Its also worthy of note that when the film was originally released back in 1971, there was a huge controversy over the level of violence in the film (although by today's standard its pretty tame).  And the film apparently inspired copycat acts of violence from youngsters in Britain, which lead to Kubrick receiving death threats and protestors outside his home.  Kubrick in 1973 requested Warner Brothers to withdraw the film from public viewing in the UK (although the film was still readily available in the US and Europe and later on pirate video) and it remained inobtainable to watch in the UK for a further 27 years, before it was re-released in the cinemas and released on the DVD market in 2000, a year after Kubrick died.     

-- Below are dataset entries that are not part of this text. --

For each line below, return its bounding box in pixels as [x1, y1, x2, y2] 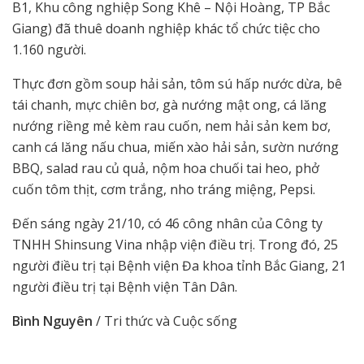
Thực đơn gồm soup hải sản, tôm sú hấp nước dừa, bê [12, 74, 342, 93]
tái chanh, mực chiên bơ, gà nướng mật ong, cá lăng [12, 95, 327, 114]
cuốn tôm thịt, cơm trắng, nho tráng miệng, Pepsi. [12, 180, 315, 198]
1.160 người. [12, 40, 86, 58]
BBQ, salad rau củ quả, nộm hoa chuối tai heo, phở [12, 158, 319, 177]
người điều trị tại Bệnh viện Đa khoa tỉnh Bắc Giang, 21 [12, 256, 346, 275]
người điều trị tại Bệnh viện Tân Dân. [12, 277, 237, 296]
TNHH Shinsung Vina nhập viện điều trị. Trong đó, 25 [12, 235, 338, 253]
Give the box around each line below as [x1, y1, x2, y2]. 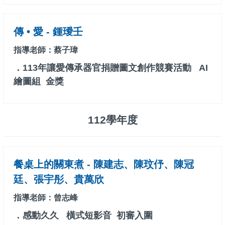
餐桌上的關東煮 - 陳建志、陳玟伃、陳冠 [14, 159, 194, 170]
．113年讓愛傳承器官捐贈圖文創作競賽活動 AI [14, 63, 208, 73]
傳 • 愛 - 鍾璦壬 [14, 26, 83, 38]
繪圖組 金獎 [14, 76, 64, 87]
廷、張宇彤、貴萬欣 [14, 174, 104, 185]
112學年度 [87, 114, 138, 126]
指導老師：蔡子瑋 [14, 46, 78, 55]
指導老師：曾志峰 [14, 193, 78, 202]
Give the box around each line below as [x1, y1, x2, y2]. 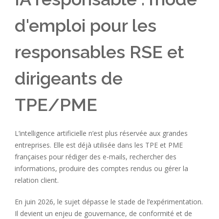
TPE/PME [15, 94, 97, 115]
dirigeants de [15, 67, 123, 88]
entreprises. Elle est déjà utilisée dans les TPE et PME [15, 140, 183, 150]
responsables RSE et [15, 41, 184, 62]
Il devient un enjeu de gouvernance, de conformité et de [15, 208, 192, 218]
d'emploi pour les [15, 15, 156, 36]
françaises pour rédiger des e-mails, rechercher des [15, 152, 176, 161]
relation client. [15, 175, 59, 185]
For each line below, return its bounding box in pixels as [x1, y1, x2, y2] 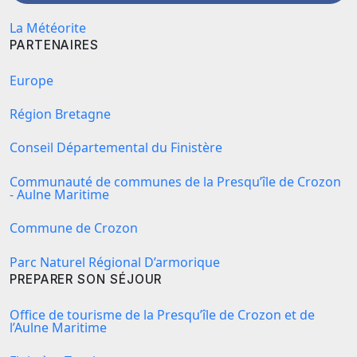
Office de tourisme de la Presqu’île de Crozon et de [10, 305, 315, 324]
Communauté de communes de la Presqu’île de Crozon [10, 172, 341, 190]
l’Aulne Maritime [10, 318, 107, 336]
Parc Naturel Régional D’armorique [10, 253, 220, 271]
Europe [10, 71, 53, 89]
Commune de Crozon [10, 219, 138, 237]
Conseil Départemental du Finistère [10, 139, 222, 157]
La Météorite [10, 18, 86, 37]
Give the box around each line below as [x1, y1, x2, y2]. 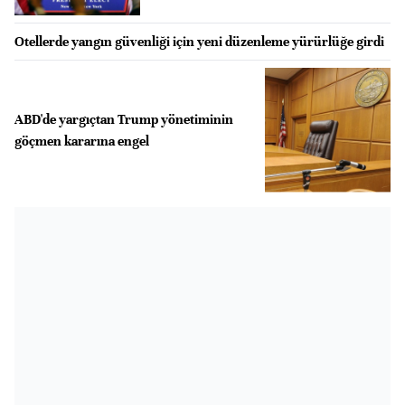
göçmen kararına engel [14, 132, 149, 149]
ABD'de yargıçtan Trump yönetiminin [14, 110, 233, 127]
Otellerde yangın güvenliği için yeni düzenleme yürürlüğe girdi [14, 33, 384, 50]
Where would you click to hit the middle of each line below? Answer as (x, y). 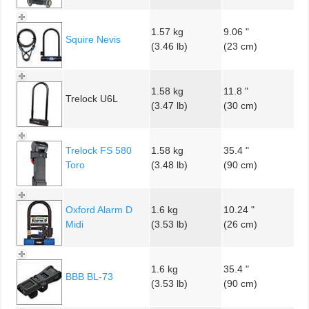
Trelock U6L (92, 98)
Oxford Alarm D (99, 209)
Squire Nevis (93, 39)
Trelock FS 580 (99, 150)
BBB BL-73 (89, 276)
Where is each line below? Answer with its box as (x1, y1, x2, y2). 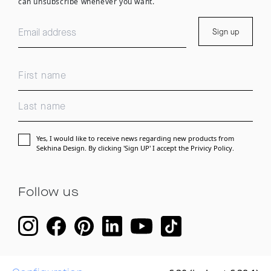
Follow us (18, 184, 79, 200)
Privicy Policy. (191, 143, 234, 152)
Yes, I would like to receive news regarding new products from (36, 133, 234, 143)
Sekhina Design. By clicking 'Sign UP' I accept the (36, 143, 191, 152)
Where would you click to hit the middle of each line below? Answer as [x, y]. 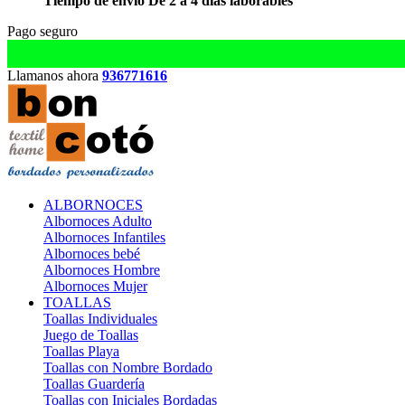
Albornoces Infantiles [104, 237]
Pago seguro [42, 31]
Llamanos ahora [55, 75]
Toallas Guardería [94, 384]
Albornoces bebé [92, 254]
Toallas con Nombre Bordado [128, 367]
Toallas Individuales [100, 319]
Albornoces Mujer [95, 286]
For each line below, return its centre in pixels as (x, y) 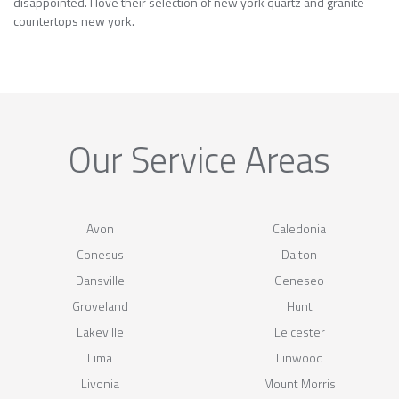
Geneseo (299, 280)
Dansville (100, 280)
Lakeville (100, 331)
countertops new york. (74, 20)
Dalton (299, 254)
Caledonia (299, 228)
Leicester (299, 331)
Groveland (100, 305)
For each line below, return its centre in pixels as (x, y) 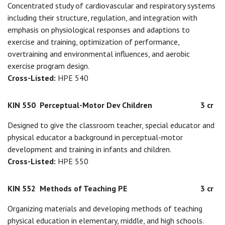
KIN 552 (22, 188)
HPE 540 (73, 78)
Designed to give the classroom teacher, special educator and (111, 125)
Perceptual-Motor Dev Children (96, 105)
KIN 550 (22, 105)
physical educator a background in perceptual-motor (95, 137)
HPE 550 (73, 161)
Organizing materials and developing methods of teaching (105, 208)
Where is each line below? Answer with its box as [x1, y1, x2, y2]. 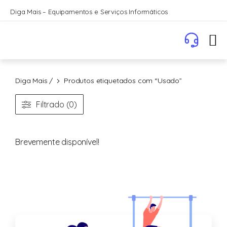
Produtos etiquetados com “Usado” [64, 76, 182, 85]
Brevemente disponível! [15, 137, 99, 147]
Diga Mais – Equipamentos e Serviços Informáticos [10, 8, 168, 16]
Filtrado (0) [36, 99, 78, 109]
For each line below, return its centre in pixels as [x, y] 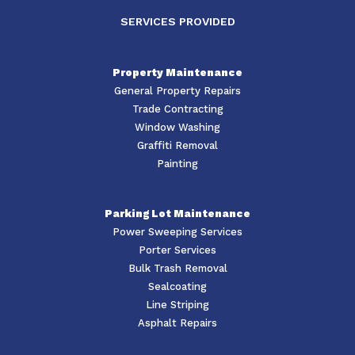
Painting [177, 164]
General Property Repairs [177, 91]
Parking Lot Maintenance [177, 214]
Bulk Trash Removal [177, 269]
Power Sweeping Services [177, 232]
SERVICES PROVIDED [177, 22]
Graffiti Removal [177, 146]
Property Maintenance [177, 73]
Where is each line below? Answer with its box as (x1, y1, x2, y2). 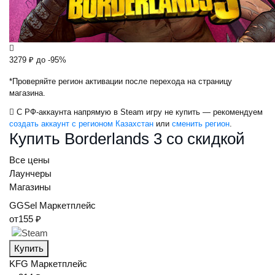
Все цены (9, 155, 50, 165)
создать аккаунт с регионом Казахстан (9, 119, 153, 128)
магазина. (9, 88, 45, 98)
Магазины (9, 182, 51, 192)
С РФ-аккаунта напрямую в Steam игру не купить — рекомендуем (17, 107, 263, 117)
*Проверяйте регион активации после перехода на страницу (9, 77, 232, 86)
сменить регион (172, 119, 230, 128)
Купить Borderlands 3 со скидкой (9, 130, 245, 148)
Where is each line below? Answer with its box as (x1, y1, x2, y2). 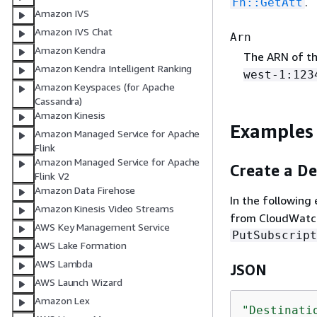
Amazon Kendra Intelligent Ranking (35, 62, 192, 75)
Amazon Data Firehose (35, 184, 136, 197)
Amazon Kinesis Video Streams (35, 202, 174, 215)
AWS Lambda (35, 258, 93, 270)
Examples (230, 120, 313, 142)
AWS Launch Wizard (35, 276, 122, 289)
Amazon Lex (35, 294, 91, 307)
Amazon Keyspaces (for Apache (35, 81, 175, 93)
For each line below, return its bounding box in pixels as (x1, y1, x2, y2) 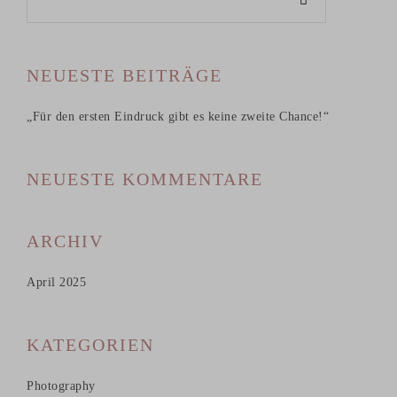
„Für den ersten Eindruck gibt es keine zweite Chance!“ (27, 109, 329, 123)
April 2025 (27, 275, 86, 289)
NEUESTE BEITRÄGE (27, 65, 222, 85)
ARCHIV (27, 230, 104, 251)
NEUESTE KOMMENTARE (27, 168, 263, 189)
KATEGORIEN (27, 334, 154, 354)
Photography (27, 378, 96, 393)
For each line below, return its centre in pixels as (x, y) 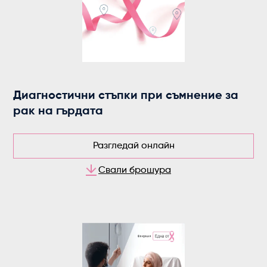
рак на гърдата (58, 111)
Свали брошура (135, 170)
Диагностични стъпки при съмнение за (126, 96)
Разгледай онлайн (133, 146)
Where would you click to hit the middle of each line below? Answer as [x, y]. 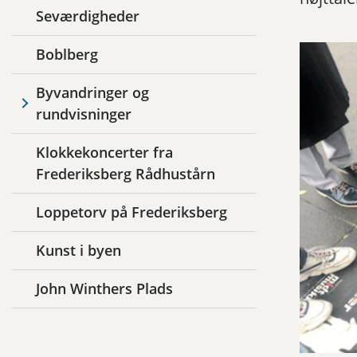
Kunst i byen [78, 251]
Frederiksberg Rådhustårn [126, 174]
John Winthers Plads [104, 289]
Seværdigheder [88, 16]
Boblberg [67, 55]
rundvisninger [84, 114]
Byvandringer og [92, 93]
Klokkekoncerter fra [104, 153]
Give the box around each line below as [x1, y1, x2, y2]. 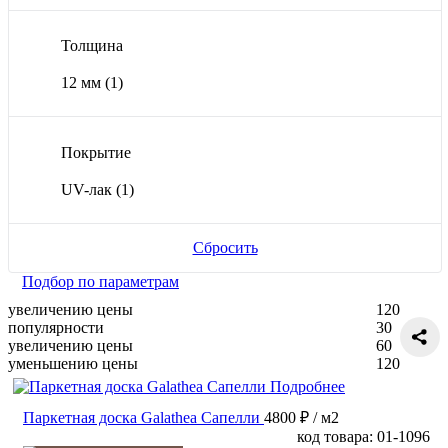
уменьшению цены [8, 355, 138, 373]
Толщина [61, 37, 123, 55]
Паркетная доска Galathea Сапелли [23, 409, 260, 427]
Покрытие [61, 144, 131, 162]
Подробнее [270, 378, 345, 396]
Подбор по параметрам [22, 273, 179, 291]
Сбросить [192, 239, 258, 257]
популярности [8, 319, 104, 337]
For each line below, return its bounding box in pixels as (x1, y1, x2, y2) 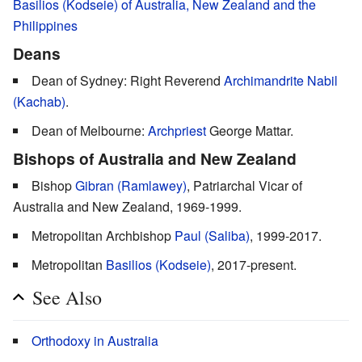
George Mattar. (206, 120, 293, 140)
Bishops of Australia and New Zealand (13, 146, 297, 170)
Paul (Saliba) (175, 225, 250, 245)
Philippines (13, 15, 78, 35)
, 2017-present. (211, 255, 297, 274)
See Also (32, 284, 102, 310)
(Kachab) (13, 91, 65, 111)
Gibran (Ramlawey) (75, 175, 187, 195)
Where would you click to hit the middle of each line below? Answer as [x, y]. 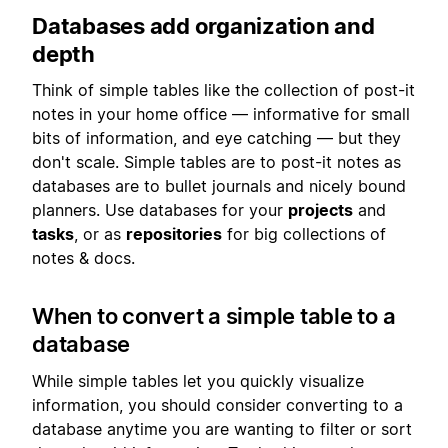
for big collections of [304, 234]
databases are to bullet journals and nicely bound [219, 186]
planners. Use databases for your [160, 210]
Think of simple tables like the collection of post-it [223, 90]
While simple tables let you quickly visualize [198, 380]
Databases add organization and [203, 26]
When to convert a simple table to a [214, 316]
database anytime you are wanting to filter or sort [222, 428]
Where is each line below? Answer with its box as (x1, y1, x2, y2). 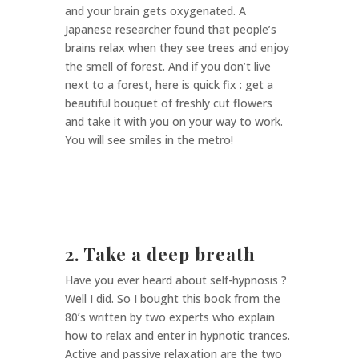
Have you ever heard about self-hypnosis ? (64, 272, 287, 288)
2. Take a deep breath (64, 242, 256, 267)
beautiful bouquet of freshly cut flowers (64, 95, 272, 111)
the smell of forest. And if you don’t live (64, 58, 271, 75)
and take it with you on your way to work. (64, 114, 283, 130)
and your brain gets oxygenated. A (64, 3, 246, 19)
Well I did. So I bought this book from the (64, 291, 280, 307)
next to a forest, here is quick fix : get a (64, 77, 273, 93)
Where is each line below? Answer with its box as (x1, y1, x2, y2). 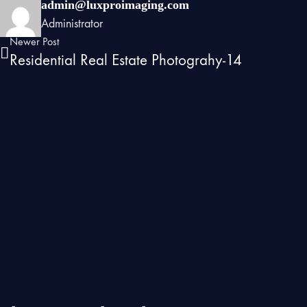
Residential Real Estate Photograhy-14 (10, 51, 242, 70)
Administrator (41, 16, 103, 32)
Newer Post (10, 36, 59, 49)
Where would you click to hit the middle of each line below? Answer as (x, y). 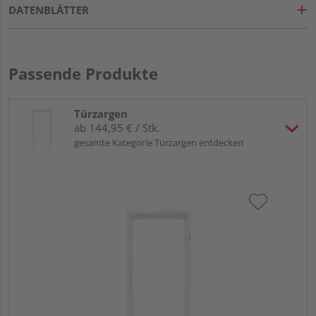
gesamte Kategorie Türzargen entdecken (159, 142)
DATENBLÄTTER (49, 10)
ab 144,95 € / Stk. (117, 127)
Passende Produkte (83, 73)
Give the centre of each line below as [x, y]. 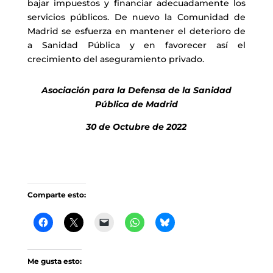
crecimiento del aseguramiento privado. [115, 59]
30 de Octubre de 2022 [136, 126]
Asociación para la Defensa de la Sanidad [136, 90]
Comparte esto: [56, 194]
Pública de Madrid [136, 104]
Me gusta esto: [54, 261]
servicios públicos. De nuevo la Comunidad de [136, 17]
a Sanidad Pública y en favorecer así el [136, 45]
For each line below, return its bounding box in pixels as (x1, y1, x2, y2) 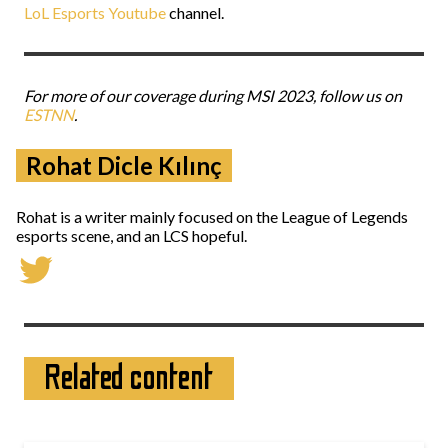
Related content (44, 358, 214, 398)
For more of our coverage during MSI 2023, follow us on (24, 86, 402, 105)
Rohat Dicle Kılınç (26, 151, 222, 180)
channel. (166, 3, 224, 22)
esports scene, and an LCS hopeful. (16, 226, 247, 245)
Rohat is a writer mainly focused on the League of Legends (16, 207, 408, 226)
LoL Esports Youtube (24, 3, 166, 22)

And finally I thought I would also mention the film's unique electronic score by Walter Carlos (who later had a sex change operation and renamed  as Wendy Carlos) which is really good, as well as spooky, strange, and unsettling. 

So that's it for another very lengthy review of a classic film, as A Clockwork Orange remains a great film, and one of Stanley Kubrick's finest works.  And (as I usually say) if you haven't seen this film, you should definitely give it a watch.

And with that I shall viddy you all later!